§ **What is needed**
Could you report every line from the entries that includes the word "President"?

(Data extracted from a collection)
%%

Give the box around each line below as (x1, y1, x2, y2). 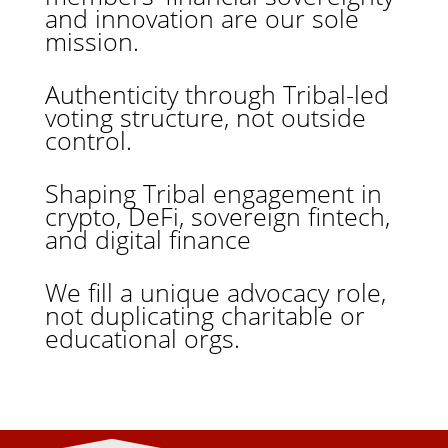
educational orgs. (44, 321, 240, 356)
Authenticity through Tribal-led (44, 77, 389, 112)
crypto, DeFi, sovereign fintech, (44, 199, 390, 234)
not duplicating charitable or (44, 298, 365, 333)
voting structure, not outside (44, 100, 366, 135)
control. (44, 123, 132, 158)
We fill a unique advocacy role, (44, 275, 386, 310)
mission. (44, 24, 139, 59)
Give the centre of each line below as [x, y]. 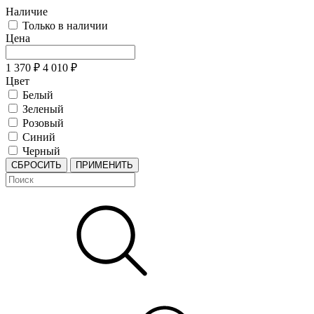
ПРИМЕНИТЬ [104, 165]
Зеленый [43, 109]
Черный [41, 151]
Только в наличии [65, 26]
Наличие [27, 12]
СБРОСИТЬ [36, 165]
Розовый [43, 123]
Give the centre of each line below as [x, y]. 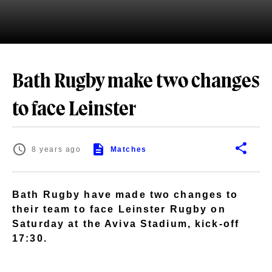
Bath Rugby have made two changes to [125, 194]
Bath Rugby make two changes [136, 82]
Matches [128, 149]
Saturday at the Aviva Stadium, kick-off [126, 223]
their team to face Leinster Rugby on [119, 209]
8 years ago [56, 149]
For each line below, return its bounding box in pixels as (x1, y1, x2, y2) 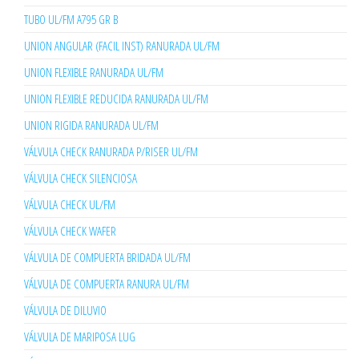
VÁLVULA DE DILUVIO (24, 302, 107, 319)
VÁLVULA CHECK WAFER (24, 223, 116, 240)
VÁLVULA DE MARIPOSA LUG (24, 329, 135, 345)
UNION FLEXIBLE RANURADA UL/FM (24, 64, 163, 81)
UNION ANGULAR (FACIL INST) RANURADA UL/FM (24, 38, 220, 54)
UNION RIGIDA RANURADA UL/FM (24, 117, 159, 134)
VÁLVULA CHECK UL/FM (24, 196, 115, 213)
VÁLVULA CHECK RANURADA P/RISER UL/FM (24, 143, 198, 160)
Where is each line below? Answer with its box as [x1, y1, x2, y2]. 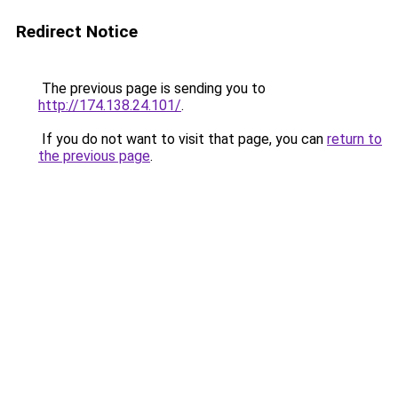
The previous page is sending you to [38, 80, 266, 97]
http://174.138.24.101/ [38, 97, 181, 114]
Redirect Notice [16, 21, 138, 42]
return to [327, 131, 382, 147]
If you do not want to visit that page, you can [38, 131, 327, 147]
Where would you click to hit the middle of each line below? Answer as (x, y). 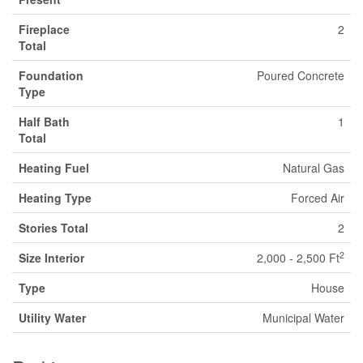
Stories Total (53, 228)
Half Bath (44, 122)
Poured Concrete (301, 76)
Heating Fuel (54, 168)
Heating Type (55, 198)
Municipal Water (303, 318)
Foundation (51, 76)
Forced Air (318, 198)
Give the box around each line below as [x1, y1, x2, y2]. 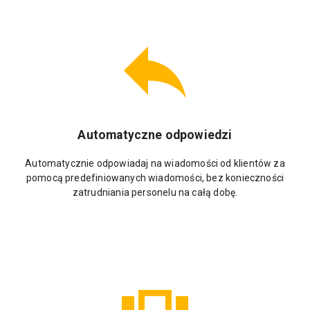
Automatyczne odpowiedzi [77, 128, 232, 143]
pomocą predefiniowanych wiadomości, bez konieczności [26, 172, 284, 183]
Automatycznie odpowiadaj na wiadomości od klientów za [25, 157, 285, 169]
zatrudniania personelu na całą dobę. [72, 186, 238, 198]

%%
%%

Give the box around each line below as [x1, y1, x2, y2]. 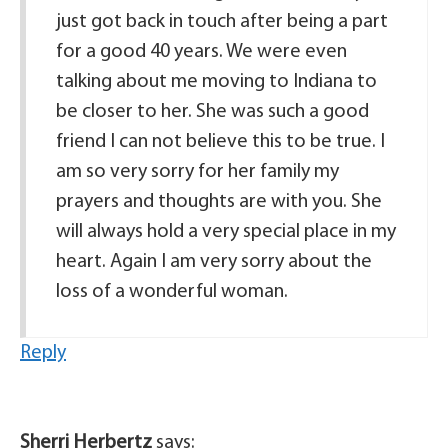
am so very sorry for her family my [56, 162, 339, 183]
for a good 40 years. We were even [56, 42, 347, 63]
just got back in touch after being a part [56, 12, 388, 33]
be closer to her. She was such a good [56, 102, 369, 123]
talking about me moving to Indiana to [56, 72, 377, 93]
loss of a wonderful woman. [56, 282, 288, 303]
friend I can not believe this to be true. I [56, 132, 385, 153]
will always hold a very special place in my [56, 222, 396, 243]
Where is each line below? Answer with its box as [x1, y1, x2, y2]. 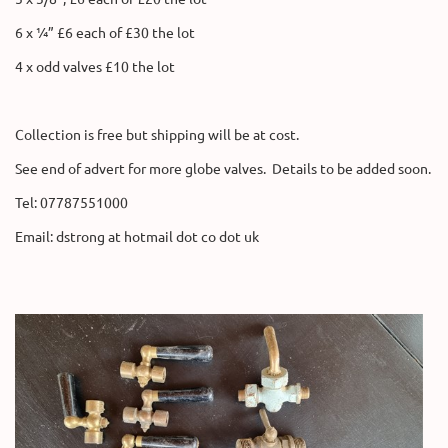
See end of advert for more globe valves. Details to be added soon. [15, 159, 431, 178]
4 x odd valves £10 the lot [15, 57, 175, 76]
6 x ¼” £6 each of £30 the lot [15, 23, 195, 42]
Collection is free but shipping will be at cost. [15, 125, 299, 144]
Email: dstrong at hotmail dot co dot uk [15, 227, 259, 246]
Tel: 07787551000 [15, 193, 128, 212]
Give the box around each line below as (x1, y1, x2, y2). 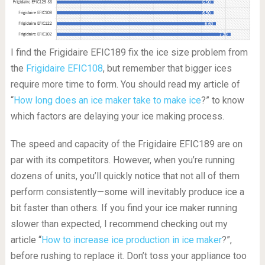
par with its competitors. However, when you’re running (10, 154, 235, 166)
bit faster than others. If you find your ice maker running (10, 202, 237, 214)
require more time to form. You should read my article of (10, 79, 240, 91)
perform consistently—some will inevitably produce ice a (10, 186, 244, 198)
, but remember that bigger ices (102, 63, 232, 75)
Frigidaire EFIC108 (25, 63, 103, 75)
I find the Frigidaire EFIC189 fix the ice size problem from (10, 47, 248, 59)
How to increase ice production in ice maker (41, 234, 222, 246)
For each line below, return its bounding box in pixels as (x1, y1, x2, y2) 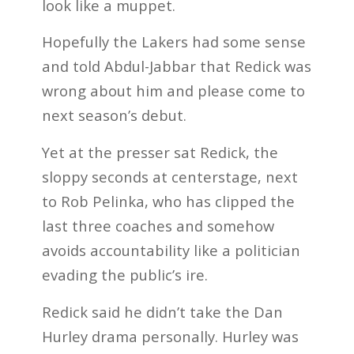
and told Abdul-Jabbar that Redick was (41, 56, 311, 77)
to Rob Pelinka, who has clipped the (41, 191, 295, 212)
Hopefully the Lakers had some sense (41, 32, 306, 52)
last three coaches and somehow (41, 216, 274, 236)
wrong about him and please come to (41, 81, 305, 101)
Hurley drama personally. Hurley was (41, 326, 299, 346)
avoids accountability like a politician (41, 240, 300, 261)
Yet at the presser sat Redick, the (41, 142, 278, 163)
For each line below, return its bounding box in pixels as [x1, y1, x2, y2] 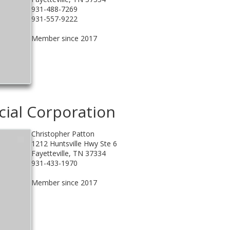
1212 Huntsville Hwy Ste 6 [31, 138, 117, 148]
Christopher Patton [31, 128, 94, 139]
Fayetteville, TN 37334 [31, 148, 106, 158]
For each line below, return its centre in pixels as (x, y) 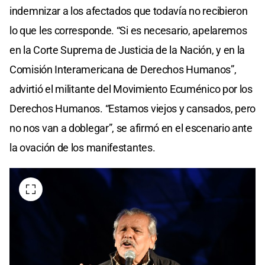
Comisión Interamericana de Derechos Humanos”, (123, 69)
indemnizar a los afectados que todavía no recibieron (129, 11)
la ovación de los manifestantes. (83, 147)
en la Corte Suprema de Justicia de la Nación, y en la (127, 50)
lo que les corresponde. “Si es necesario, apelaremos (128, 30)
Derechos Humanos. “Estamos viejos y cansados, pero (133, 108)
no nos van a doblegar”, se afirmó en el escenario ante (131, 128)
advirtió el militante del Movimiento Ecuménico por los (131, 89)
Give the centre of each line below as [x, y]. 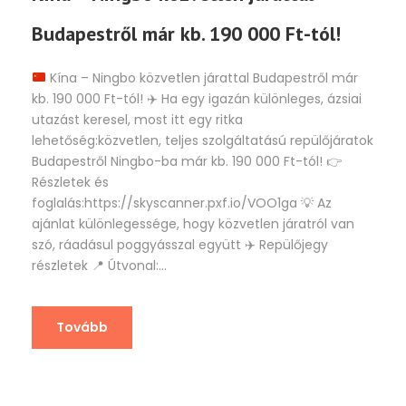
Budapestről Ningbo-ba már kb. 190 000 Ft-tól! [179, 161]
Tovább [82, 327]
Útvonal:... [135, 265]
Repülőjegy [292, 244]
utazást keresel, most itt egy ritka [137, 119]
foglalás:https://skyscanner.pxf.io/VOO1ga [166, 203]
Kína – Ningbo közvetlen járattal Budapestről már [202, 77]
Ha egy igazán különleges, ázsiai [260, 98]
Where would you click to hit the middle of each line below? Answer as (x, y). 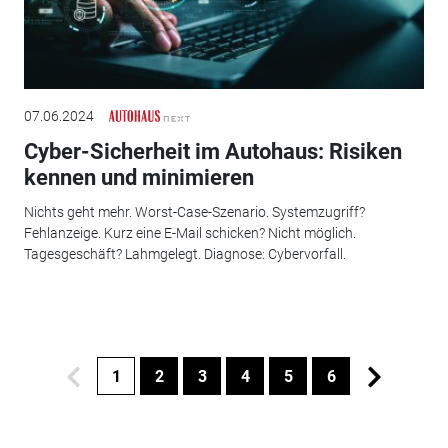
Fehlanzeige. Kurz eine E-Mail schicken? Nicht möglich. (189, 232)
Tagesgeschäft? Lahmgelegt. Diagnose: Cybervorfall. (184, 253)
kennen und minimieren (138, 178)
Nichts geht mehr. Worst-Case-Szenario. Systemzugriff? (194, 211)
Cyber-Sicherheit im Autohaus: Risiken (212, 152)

%%
%%

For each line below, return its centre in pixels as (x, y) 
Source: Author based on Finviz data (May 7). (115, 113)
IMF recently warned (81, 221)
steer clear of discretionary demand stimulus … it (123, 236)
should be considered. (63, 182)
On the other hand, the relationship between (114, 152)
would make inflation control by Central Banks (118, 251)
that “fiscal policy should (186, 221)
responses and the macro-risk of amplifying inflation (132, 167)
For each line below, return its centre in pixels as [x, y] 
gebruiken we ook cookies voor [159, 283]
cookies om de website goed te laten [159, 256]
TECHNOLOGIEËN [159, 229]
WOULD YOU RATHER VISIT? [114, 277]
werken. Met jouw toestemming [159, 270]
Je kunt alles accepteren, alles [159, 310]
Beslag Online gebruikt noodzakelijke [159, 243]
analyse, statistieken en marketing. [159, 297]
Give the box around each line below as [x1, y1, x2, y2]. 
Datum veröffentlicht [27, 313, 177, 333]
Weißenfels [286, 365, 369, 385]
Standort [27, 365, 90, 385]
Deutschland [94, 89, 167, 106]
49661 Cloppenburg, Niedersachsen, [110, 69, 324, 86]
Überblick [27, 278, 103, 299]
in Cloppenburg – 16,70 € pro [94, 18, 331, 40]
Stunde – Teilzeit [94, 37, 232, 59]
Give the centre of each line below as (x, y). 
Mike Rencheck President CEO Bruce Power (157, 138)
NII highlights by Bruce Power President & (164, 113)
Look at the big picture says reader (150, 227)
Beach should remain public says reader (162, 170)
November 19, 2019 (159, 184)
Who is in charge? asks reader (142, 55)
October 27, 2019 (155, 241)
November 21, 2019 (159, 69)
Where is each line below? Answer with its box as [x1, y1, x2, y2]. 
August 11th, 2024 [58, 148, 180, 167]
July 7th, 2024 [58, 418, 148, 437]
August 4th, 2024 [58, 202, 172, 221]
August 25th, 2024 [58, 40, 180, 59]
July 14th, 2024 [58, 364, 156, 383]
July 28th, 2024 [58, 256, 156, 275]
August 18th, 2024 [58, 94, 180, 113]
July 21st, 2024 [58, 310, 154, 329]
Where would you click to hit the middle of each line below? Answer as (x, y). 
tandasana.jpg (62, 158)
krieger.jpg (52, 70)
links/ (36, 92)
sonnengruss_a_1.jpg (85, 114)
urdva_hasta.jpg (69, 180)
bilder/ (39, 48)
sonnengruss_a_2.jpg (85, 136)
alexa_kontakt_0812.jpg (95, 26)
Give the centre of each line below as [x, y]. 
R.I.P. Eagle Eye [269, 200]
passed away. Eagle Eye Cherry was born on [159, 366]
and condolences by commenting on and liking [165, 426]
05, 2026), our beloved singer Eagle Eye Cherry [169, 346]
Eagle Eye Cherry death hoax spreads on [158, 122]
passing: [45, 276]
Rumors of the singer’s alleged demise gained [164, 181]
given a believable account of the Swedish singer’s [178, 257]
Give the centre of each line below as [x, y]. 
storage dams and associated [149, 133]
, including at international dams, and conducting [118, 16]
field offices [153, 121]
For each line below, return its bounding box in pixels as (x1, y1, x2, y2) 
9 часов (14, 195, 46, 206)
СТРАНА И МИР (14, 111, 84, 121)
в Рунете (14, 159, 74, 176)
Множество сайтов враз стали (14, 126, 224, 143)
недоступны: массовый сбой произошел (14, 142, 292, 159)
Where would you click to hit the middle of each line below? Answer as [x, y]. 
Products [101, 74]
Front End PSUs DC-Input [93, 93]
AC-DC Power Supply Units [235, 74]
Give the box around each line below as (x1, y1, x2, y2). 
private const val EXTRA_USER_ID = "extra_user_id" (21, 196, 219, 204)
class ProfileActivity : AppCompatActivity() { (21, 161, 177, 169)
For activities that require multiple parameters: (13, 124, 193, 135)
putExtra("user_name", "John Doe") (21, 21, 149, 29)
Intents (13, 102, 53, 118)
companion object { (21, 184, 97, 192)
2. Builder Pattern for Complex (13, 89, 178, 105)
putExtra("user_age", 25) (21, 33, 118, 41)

%%

§ **Answer space**
Mike Rencheck President CEO Bruce Power (157, 138)
NII highlights by Bruce Power President & (164, 113)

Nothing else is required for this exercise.